■ **Exercise brief**:
Only one stretch of the data below should be repeated: the lines from the line containing "The complex conjugate" through the line containing "quantum mechanical system, it", inclusive, exactly as they are.

Data records
::::::

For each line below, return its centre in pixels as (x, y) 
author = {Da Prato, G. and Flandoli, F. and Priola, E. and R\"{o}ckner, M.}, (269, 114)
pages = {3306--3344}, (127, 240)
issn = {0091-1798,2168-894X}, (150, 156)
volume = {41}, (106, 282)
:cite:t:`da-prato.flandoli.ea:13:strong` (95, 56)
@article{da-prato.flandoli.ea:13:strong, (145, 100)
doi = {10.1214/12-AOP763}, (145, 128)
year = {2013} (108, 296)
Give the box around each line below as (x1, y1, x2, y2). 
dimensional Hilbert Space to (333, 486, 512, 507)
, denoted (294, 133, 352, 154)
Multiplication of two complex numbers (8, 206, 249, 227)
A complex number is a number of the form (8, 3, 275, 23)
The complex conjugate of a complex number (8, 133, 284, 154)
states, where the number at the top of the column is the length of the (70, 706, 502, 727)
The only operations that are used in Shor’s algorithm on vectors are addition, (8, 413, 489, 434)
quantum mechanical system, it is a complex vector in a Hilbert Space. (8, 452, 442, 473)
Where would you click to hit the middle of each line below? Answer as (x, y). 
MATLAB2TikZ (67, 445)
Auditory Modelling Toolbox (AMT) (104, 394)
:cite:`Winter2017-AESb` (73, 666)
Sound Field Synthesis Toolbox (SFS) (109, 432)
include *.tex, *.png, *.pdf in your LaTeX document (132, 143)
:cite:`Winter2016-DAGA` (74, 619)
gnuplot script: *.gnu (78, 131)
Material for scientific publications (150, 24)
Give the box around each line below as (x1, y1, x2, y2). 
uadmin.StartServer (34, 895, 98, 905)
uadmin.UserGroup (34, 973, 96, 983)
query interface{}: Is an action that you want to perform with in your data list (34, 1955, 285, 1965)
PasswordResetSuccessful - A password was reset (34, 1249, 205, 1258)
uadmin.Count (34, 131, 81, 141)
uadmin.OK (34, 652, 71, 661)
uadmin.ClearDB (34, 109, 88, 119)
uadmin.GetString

::::::

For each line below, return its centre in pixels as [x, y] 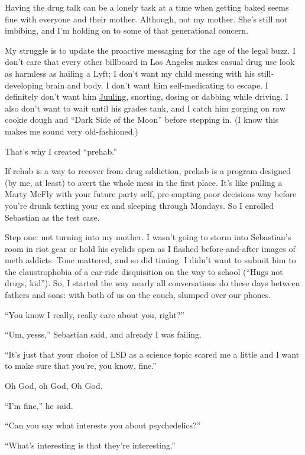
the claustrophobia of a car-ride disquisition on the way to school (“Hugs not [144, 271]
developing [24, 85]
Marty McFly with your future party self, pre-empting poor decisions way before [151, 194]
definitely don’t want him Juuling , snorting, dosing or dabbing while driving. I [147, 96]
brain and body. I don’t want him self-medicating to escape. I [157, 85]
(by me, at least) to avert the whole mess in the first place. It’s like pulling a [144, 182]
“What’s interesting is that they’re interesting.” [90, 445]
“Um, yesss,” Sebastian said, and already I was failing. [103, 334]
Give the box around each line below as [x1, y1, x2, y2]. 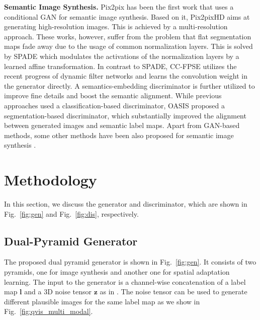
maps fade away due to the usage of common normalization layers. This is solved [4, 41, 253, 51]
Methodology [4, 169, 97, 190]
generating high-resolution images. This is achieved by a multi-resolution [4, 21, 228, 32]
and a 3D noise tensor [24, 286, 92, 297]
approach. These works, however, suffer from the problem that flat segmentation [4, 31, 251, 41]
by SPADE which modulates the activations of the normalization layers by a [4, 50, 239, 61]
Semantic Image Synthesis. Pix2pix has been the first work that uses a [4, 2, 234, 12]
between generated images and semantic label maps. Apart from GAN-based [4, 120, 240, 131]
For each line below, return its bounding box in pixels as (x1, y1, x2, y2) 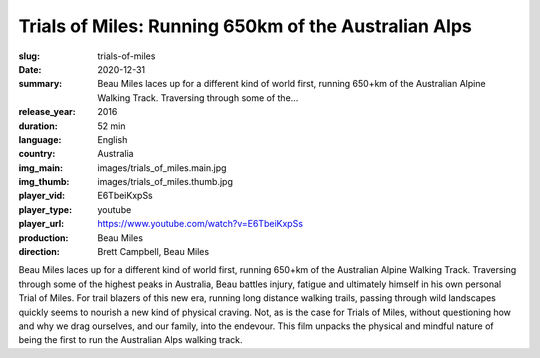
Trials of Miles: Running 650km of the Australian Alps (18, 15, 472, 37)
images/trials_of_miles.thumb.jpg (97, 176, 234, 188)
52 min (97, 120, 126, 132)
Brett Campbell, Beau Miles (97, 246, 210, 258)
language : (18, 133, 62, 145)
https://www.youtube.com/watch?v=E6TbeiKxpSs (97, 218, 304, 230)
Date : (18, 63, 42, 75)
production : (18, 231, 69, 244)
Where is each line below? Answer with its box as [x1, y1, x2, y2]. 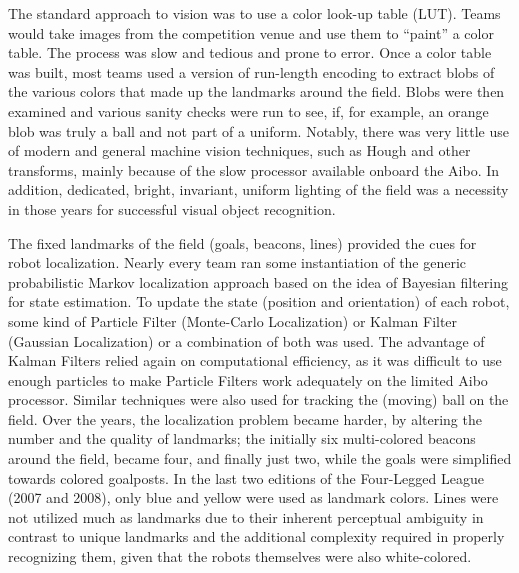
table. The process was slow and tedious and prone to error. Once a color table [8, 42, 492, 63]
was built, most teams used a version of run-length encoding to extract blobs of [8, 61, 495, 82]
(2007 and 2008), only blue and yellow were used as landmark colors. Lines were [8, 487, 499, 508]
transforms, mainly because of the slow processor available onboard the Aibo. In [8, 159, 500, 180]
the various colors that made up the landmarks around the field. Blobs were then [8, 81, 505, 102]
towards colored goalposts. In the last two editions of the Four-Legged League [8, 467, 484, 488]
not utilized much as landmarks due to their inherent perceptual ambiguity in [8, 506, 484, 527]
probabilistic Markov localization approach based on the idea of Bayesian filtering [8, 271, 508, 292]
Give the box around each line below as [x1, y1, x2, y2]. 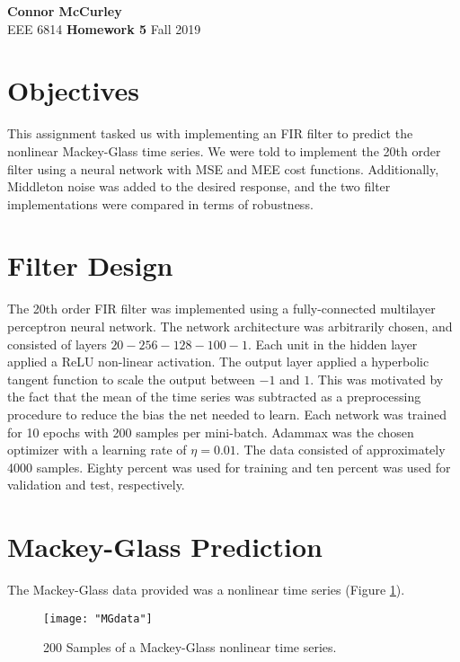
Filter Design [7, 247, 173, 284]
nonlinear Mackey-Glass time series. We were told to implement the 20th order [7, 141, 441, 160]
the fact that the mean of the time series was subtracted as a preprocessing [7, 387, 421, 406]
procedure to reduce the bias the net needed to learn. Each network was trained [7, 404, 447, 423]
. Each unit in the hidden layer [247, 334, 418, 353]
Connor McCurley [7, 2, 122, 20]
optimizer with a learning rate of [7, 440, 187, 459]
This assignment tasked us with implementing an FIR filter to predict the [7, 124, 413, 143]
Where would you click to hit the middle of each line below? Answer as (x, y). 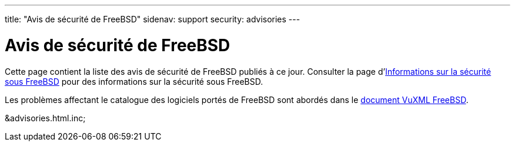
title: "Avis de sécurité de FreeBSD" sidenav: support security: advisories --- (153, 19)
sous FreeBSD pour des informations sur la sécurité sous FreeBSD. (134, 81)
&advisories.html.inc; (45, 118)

::::::

■ **Answer space**:
The complex conjugate of a complex number (8, 133, 284, 154)
states, where the number at the top of the column is the length of the (70, 706, 502, 727)
The only operations that are used in Shor’s algorithm on vectors are addition, (8, 413, 489, 434)
quantum mechanical system, it is a complex vector in a Hilbert Space. (8, 452, 442, 473)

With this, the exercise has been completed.